EXERCISE BRIEF:
Return exactly those lines of the material below that fall between the line holding "Gamze Güliter: Benchmarking" and the line holding "Rule based : detector", inclusive.

****

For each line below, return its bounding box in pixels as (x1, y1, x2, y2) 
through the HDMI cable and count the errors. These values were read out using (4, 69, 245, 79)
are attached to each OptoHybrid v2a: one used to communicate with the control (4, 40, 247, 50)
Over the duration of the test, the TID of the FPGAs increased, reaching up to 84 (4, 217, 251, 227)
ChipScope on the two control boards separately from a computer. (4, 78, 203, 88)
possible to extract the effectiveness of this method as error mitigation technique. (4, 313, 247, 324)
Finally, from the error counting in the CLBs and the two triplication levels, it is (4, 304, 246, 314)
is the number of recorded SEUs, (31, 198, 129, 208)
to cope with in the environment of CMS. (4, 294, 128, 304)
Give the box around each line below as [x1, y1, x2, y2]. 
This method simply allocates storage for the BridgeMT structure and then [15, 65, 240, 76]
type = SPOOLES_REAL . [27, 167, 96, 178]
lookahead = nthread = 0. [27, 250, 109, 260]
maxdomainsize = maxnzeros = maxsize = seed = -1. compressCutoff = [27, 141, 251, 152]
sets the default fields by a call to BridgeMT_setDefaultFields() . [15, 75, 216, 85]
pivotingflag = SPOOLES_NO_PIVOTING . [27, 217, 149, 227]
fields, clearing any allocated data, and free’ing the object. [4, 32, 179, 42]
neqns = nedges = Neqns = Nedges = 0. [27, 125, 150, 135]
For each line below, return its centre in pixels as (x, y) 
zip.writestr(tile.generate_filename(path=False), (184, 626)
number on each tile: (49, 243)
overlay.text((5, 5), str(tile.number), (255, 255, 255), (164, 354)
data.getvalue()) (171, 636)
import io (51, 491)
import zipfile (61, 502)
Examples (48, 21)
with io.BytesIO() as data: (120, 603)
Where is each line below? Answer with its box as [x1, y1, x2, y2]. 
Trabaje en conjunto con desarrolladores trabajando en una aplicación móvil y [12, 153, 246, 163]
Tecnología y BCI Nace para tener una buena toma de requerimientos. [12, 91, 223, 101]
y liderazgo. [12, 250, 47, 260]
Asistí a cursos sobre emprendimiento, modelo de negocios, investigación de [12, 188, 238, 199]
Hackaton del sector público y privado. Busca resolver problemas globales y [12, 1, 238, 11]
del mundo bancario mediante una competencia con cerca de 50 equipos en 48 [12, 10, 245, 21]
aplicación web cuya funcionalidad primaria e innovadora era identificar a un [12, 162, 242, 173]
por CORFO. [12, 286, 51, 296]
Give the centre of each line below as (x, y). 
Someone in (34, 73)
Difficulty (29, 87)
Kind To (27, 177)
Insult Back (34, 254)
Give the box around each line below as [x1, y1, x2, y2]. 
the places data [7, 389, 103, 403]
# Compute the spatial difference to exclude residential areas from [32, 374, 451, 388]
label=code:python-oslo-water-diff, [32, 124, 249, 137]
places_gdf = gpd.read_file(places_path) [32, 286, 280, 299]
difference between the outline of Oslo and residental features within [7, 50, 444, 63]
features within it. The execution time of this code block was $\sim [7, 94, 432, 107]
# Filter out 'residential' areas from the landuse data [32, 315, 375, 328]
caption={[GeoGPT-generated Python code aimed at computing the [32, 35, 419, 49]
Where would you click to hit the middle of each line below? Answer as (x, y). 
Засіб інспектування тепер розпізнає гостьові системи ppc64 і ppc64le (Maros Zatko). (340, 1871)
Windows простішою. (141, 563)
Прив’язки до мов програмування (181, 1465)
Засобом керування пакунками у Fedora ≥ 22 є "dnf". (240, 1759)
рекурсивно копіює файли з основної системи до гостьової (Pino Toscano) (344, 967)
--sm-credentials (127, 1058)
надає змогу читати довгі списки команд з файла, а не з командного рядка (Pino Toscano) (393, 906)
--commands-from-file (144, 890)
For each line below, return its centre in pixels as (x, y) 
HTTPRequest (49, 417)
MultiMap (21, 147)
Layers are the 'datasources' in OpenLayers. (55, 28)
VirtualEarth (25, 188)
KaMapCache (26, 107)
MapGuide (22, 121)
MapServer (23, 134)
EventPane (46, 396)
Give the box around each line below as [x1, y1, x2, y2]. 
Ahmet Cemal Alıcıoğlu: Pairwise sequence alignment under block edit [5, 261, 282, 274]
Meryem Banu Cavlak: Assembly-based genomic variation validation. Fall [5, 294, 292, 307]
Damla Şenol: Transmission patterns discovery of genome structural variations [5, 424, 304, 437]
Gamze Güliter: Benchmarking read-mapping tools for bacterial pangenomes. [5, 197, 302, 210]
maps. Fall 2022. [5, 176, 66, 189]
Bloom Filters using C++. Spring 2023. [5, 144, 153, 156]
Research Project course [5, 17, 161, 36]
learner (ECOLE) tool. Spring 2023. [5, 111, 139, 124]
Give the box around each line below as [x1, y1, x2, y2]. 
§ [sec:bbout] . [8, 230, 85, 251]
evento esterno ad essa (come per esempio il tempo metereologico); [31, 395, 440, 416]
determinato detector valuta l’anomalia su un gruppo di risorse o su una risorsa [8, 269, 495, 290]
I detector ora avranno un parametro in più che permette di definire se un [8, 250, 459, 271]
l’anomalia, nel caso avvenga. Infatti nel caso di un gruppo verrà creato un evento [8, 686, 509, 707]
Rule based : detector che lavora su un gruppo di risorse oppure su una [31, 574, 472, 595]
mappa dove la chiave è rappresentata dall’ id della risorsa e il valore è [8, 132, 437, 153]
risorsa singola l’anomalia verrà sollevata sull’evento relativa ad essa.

****

ANSWER:
Gamze Güliter: Benchmarking read-mapping tools for bacterial pangenomes. [5, 197, 302, 210]
maps. Fall 2022. [5, 176, 66, 189]
Bloom Filters using C++. Spring 2023. [5, 144, 153, 156]
Research Project course [5, 17, 161, 36]
learner (ECOLE) tool. Spring 2023. [5, 111, 139, 124]
Give the box around each line below as [x1, y1, x2, y2]. 
§ [sec:bbout] . [8, 230, 85, 251]
evento esterno ad essa (come per esempio il tempo metereologico); [31, 395, 440, 416]
determinato detector valuta l’anomalia su un gruppo di risorse o su una risorsa [8, 269, 495, 290]
I detector ora avranno un parametro in più che permette di definire se un [8, 250, 459, 271]
l’anomalia, nel caso avvenga. Infatti nel caso di un gruppo verrà creato un evento [8, 686, 509, 707]
Rule based : detector che lavora su un gruppo di risorse oppure su una [31, 574, 472, 595]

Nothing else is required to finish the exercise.